When a driver hits the brakes, the cars following behind may not see the telltale red lights if driving around a bend or caught up in foggy weather conditions. The Ford Motor Company hopes to make the roads safer with a warning system that transmits a "brake light" alert to the dashboards of cars following behind.
The "Electronic Brake Light" proved it could allow drivers to brake earlier and avoid collisions—or at least reduce the severity of accidents—during a four-year research project concluded in Dec. 2012. Such technology represented just one of 20 possible car systems tested by Ford and presented as part of the Safe Intelligent Mobility—Testfield Germany (simTD) project, according to a press release on June 20.
A brake light warning of slowing traffic ahead could speed up reactions for drivers several cars behind a braking vehicle. The system could even help prevent deadly highway pileups involving many cars in bad weather, such as a 95-car pileup near the Virginia and North Carolina state lines on Mar. 31, 2013.
Ford engineers developed the system at the Ford European Research Centre in Aachen, Germany.

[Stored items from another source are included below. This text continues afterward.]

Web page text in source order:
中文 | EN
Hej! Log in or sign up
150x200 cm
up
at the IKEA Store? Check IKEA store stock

Road tests took place with 500 test drivers in 120 vehicles near Frankfurt, Germany. Testing included more than 41 000 hours and 1.6 million kilometers on both public roads and a separate test track.

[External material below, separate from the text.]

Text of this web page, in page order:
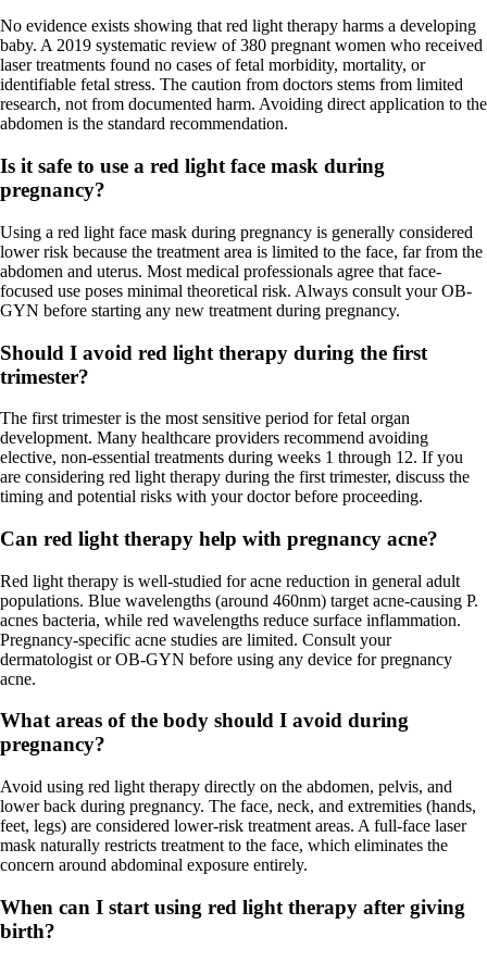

The smart car technology shows the advantages of having networked cars "talking" to one another on the roads, even if self-driving autonomous cars have not yet become widely available. Smarter cars may even communicate with traffic control systems to reduce or eliminate problems such as traffic congestion.

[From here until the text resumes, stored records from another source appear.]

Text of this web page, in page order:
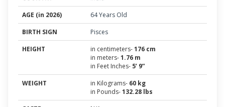
AGE (in 2026)
64 Years Old
BIRTH SIGN
Pisces
HEIGHT
in centimeters-176 cm
in meters-1.76 m
in Feet Inches- 5’ 9”
WEIGHT
in Kilograms- 60 kg
in Pounds-132.28 lbs

Specially-equipped Ford S-MAX models also helped test other smart car systems during the simTD project, including an "Obstacle Warning" system to watch out for road hazards and a "Traffic Sign Assistant" that communicated with traffic management centers for the latest information.
Ford's alert system may give drivers a heads up about the behavior of others, but researchers have also experimented with taking networked cars to another level of cooperative driving. Volvo participated in Europe's Safe Road Trains for the Environment (SARTRE) project that networked cars together into a follow-the-leader road train—another marker on the road toward taking driving decisions out of human hands.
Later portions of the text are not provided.